--- START ---

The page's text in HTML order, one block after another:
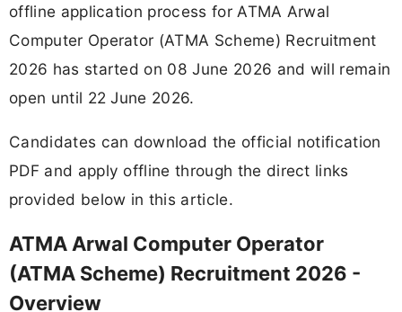
offline application process for ATMA Arwal
Computer Operator (ATMA Scheme) Recruitment
2026 has started on 08 June 2026 and will remain
open until 22 June 2026.
Candidates can download the official notification
PDF and apply offline through the direct links
provided below in this article.
ATMA Arwal Computer Operator
(ATMA Scheme) Recruitment 2026 -
Overview
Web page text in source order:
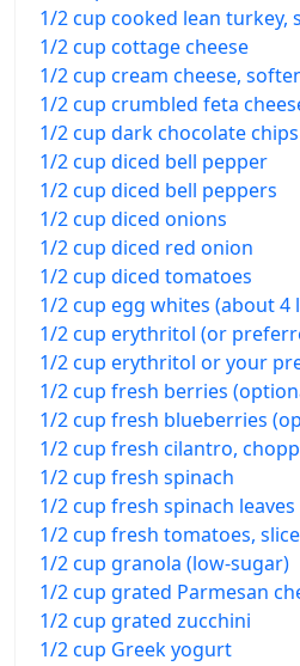
1/2 cup cooked lean turkey,
1/2 cup cottage cheese
1/2 cup cream cheese,
1/2 cup crumbled feta
1/2 cup dark chocolate
1/2 cup diced bell pepper
1/2 cup diced bell peppers
1/2 cup diced onions
1/2 cup diced red onion
1/2 cup diced tomatoes
1/2 cup egg whites (about 4
1/2 cup erythritol (or
1/2 cup erythritol or your
1/2 cup fresh berries
1/2 cup fresh blueberries
1/2 cup fresh cilantro,
1/2 cup fresh spinach
1/2 cup fresh spinach leaves
1/2 cup fresh tomatoes,
1/2 cup granola (low-sugar)
1/2 cup grated Parmesan
1/2 cup grated zucchini
1/2 cup Greek yogurt
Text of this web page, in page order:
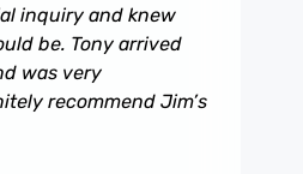
inquiry and knew
be. Tony arrived
was very
recommend Jim’s
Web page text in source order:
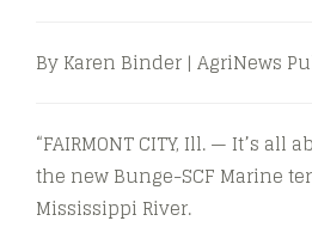
By Karen Binder | AgriNews
“FAIRMONT CITY, Ill. — It’s
the new Bunge-SCF Marine
Mississippi River.
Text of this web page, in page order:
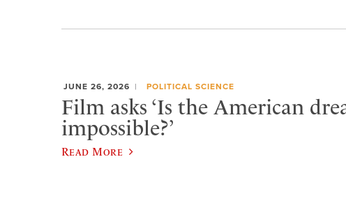
JUNE 26, 2026 POLITICAL SCIENCE
Film asks ‘Is the American
impossible?’
Read More
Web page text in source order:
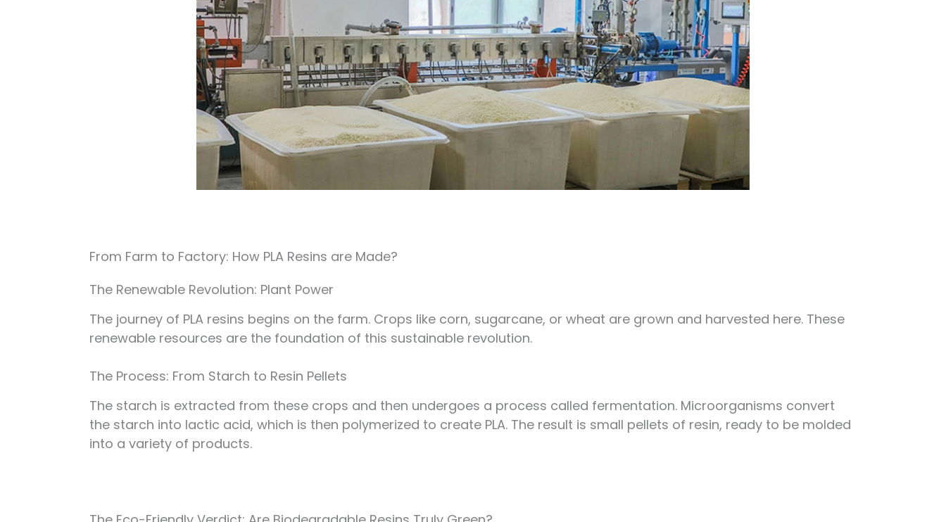
From Farm to Factory: How PLA Resins are Made?
The Renewable Revolution: Plant Power
The journey of PLA resins begins on the farm. Crops like corn, sugarcane, or wheat are grown and harvested here. These
renewable resources are the foundation of this sustainable revolution.
The Process: From Starch to Resin Pellets
The starch is extracted from these crops and then undergoes a process called fermentation. Microorganisms convert
the starch into lactic acid, which is then polymerized to create PLA. The result is small pellets of resin, ready to be molded
into a variety of products.
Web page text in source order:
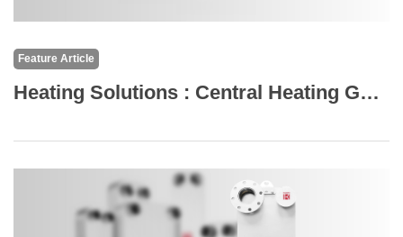
Feature Article
Heating Solutions : Central Heating Gas Boilers
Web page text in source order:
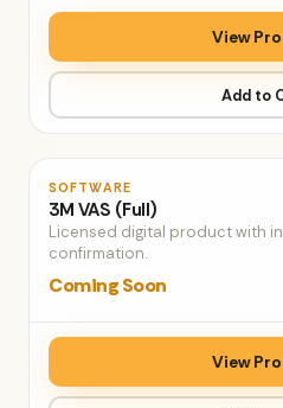
View
Add to
SOFTWARE
3M VAS (Full)
Licensed digital product with
confirmation.
Coming Soon
View
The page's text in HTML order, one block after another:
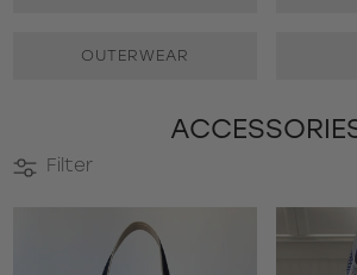
OUTERWEAR
Filter
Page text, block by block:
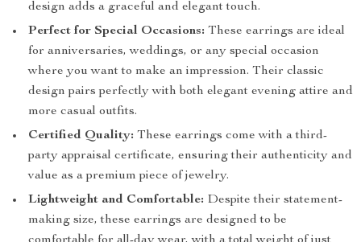
design adds a graceful and elegant touch.
Perfect for Special Occasions: These earrings are ideal
for anniversaries, weddings, or any special occasion
where you want to make an impression. Their classic
design pairs perfectly with both elegant evening attire and
more casual outfits.
Certified Quality: These earrings come with a third-
party appraisal certificate, ensuring their authenticity and
value as a premium piece of jewelry.
Lightweight and Comfortable: Despite their statement-
making size, these earrings are designed to be
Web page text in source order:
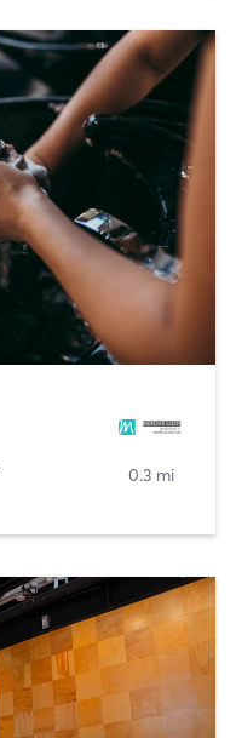
0.3 mi
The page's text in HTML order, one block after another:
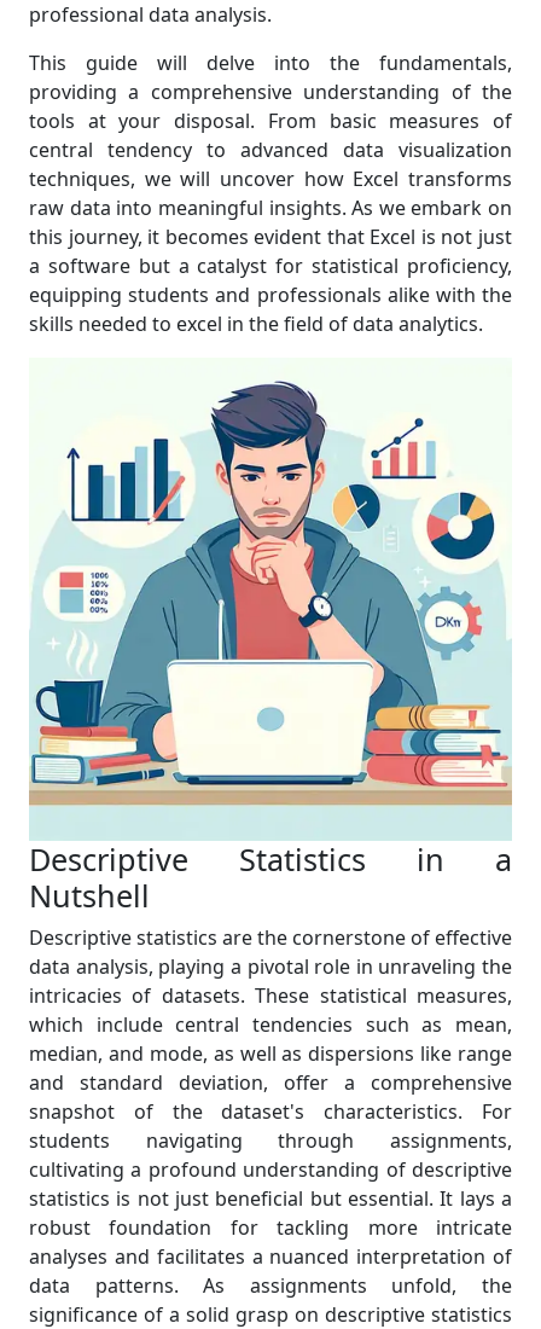
professional data analysis.
This guide will delve into the fundamentals,
providing a comprehensive understanding of the
tools at your disposal. From basic measures of
central tendency to advanced data visualization
techniques, we will uncover how Excel transforms
raw data into meaningful insights. As we embark on
this journey, it becomes evident that Excel is not just
a software but a catalyst for statistical proficiency,
equipping students and professionals alike with the
skills needed to excel in the field of data analytics.
Descriptive Statistics in a
Nutshell
Descriptive statistics are the cornerstone of effective
data analysis, playing a pivotal role in unraveling the
intricacies of datasets. These statistical measures,
which include central tendencies such as mean,
median, and mode, as well as dispersions like range
and standard deviation, offer a comprehensive
snapshot of the dataset's characteristics. For
students navigating through assignments,
cultivating a profound understanding of descriptive
statistics is not just beneficial but essential. It lays a
robust foundation for tackling more intricate
analyses and facilitates a nuanced interpretation of
data patterns. As assignments unfold, the
significance of a solid grasp on descriptive statistics
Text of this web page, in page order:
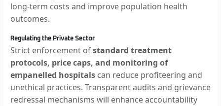
long-term costs and improve population health
outcomes.
Regulating the Private Sector
Strict enforcement ofstandard treatment
protocols, price caps, and monitoring of
empanelled hospitals can reduce profiteering and
unethical practices. Transparent audits and grievance
redressal mechanisms will enhance accountability
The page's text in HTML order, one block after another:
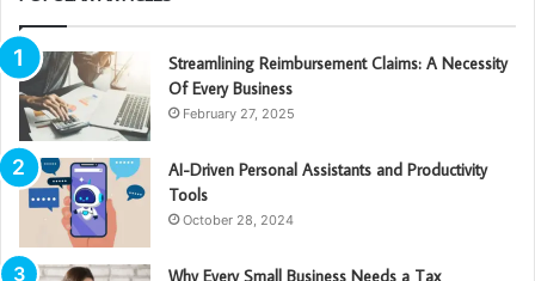
Streamlining Reimbursement Claims: A Necessity
Of Every Business
February 27, 2025
AI-Driven Personal Assistants and Productivity
Tools
October 28, 2024
Why Every Small Business Needs a Tax
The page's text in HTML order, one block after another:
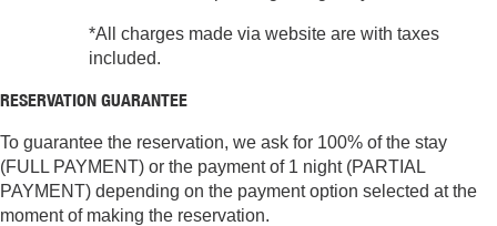
*All charges made via website are with taxes
included.
RESERVATION GUARANTEE
To guarantee the reservation, we ask for 100% of the stay
(FULL PAYMENT) or the payment of 1 night (PARTIAL
PAYMENT) depending on the payment option selected at the
moment of making the reservation.
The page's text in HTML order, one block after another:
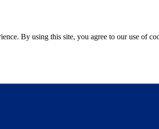
By using this site, you agree to our use of
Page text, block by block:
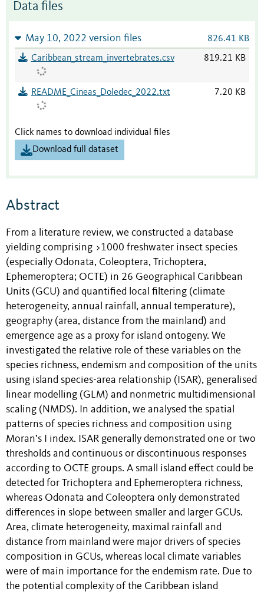
Data files
May 10, 2022 version files 826.41 KB
Caribbean_stream_invertebrates.csv 819.21 KB
README_Cineas_Doledec_2022.txt 7.20 KB
Click names to download individual files
Download full dataset
Abstract
From a literature review, we constructed a database
yielding comprising >1000 freshwater insect species
(especially Odonata, Coleoptera, Trichoptera,
Ephemeroptera; OCTE) in 26 Geographical Caribbean
Units (GCU) and quantified local filtering (climate
heterogeneity, annual rainfall, annual temperature),
geography (area, distance from the mainland) and
emergence age as a proxy for island ontogeny. We
investigated the relative role of these variables on the
species richness, endemism and composition of the units
using island species-area relationship (ISAR), generalised
linear modelling (GLM) and nonmetric multidimensional
scaling (NMDS). In addition, we analysed the spatial
patterns of species richness and composition using
Moran’s I index. ISAR generally demonstrated one or two
thresholds and continuous or discontinuous responses
according to OCTE groups. A small island effect could be
detected for Trichoptera and Ephemeroptera richness,
whereas Odonata and Coleoptera only demonstrated
differences in slope between smaller and larger GCUs.
Area, climate heterogeneity, maximal rainfall and
distance from mainland were major drivers of species
composition in GCUs, whereas local climate variables
were of main importance for the endemism rate. Due to
the potential complexity of the Caribbean island

--- END ---

** WORK TO BE COMPLETED **
The data should be printed again unchanged; leave its pictures out.

** ANSWER SECTION **
The page's text in HTML order, one block after another:
offline application process for ATMA Arwal
Computer Operator (ATMA Scheme) Recruitment
2026 has started on 08 June 2026 and will remain
open until 22 June 2026.
Candidates can download the official notification
PDF and apply offline through the direct links
provided below in this article.
ATMA Arwal Computer Operator
(ATMA Scheme) Recruitment 2026 -
Overview
Web page text in source order:
1/2 cup cooked lean turkey,
1/2 cup cottage cheese
1/2 cup cream cheese,
1/2 cup crumbled feta
1/2 cup dark chocolate
1/2 cup diced bell pepper
1/2 cup diced bell peppers
1/2 cup diced onions
1/2 cup diced red onion
1/2 cup diced tomatoes
1/2 cup egg whites (about 4
1/2 cup erythritol (or
1/2 cup erythritol or your
1/2 cup fresh berries
1/2 cup fresh blueberries
1/2 cup fresh cilantro,
1/2 cup fresh spinach
1/2 cup fresh spinach leaves
1/2 cup fresh tomatoes,
1/2 cup granola (low-sugar)
1/2 cup grated Parmesan
1/2 cup grated zucchini
1/2 cup Greek yogurt
Text of this web page, in page order:
inquiry and knew
be. Tony arrived
was very
recommend Jim’s
Web page text in source order:
By Karen Binder | AgriNews
“FAIRMONT CITY, Ill. — It’s
the new Bunge-SCF Marine
Mississippi River.
Text of this web page, in page order:
JUNE 26, 2026 POLITICAL SCIENCE
Film asks ‘Is the American
impossible?’
Read More
Web page text in source order:
From Farm to Factory: How PLA Resins are Made?
The Renewable Revolution: Plant Power
The journey of PLA resins begins on the farm. Crops like corn, sugarcane, or wheat are grown and harvested here. These
renewable resources are the foundation of this sustainable revolution.
The Process: From Starch to Resin Pellets
The starch is extracted from these crops and then undergoes a process called fermentation. Microorganisms convert
the starch into lactic acid, which is then polymerized to create PLA. The result is small pellets of resin, ready to be molded
into a variety of products.
Web page text in source order:
Feature Article
Heating Solutions : Central Heating Gas Boilers
Web page text in source order:
View
Add to
SOFTWARE
3M VAS (Full)
Licensed digital product with
confirmation.
Coming Soon
View
The page's text in HTML order, one block after another:
OUTERWEAR
Filter
Page text, block by block:
design adds a graceful and elegant touch.
Perfect for Special Occasions: These earrings are ideal
for anniversaries, weddings, or any special occasion
where you want to make an impression. Their classic
design pairs perfectly with both elegant evening attire and
more casual outfits.
Certified Quality: These earrings come with a third-
party appraisal certificate, ensuring their authenticity and
value as a premium piece of jewelry.
Lightweight and Comfortable: Despite their statement-
making size, these earrings are designed to be
Web page text in source order:
0.3 mi
The page's text in HTML order, one block after another:
professional data analysis.
This guide will delve into the fundamentals,
providing a comprehensive understanding of the
tools at your disposal. From basic measures of
central tendency to advanced data visualization
techniques, we will uncover how Excel transforms
raw data into meaningful insights. As we embark on
this journey, it becomes evident that Excel is not just
a software but a catalyst for statistical proficiency,
equipping students and professionals alike with the
skills needed to excel in the field of data analytics.
Descriptive Statistics in a
Nutshell
Descriptive statistics are the cornerstone of effective
data analysis, playing a pivotal role in unraveling the
intricacies of datasets. These statistical measures,
which include central tendencies such as mean,
median, and mode, as well as dispersions like range
and standard deviation, offer a comprehensive
snapshot of the dataset's characteristics. For
students navigating through assignments,
cultivating a profound understanding of descriptive
statistics is not just beneficial but essential. It lays a
robust foundation for tackling more intricate
analyses and facilitates a nuanced interpretation of
data patterns. As assignments unfold, the
significance of a solid grasp on descriptive statistics
Text of this web page, in page order:
long-term costs and improve population health
outcomes.
Regulating the Private Sector
Strict enforcement ofstandard treatment
protocols, price caps, and monitoring of
empanelled hospitals can reduce profiteering and
unethical practices. Transparent audits and grievance
redressal mechanisms will enhance accountability
The page's text in HTML order, one block after another:
Streamlining Reimbursement Claims: A Necessity
Of Every Business
February 27, 2025
AI-Driven Personal Assistants and Productivity
Tools
October 28, 2024
Why Every Small Business Needs a Tax
The page's text in HTML order, one block after another:
*All charges made via website are with taxes
included.
RESERVATION GUARANTEE
To guarantee the reservation, we ask for 100% of the stay
(FULL PAYMENT) or the payment of 1 night (PARTIAL
PAYMENT) depending on the payment option selected at the
moment of making the reservation.
The page's text in HTML order, one block after another:
By using this site, you agree to our use of
Page text, block by block:
Data files
May 10, 2022 version files 826.41 KB
Caribbean_stream_invertebrates.csv 819.21 KB
README_Cineas_Doledec_2022.txt 7.20 KB
Click names to download individual files
Download full dataset
Abstract
From a literature review, we constructed a database
yielding comprising >1000 freshwater insect species
(especially Odonata, Coleoptera, Trichoptera,
Ephemeroptera; OCTE) in 26 Geographical Caribbean
Units (GCU) and quantified local filtering (climate
heterogeneity, annual rainfall, annual temperature),
geography (area, distance from the mainland) and
emergence age as a proxy for island ontogeny. We
investigated the relative role of these variables on the
species richness, endemism and composition of the units
using island species-area relationship (ISAR), generalised
linear modelling (GLM) and nonmetric multidimensional
scaling (NMDS). In addition, we analysed the spatial
patterns of species richness and composition using
Moran’s I index. ISAR generally demonstrated one or two
thresholds and continuous or discontinuous responses
according to OCTE groups. A small island effect could be
detected for Trichoptera and Ephemeroptera richness,
whereas Odonata and Coleoptera only demonstrated
differences in slope between smaller and larger GCUs.
Area, climate heterogeneity, maximal rainfall and
distance from mainland were major drivers of species
composition in GCUs, whereas local climate variables
were of main importance for the endemism rate. Due to
the potential complexity of the Caribbean island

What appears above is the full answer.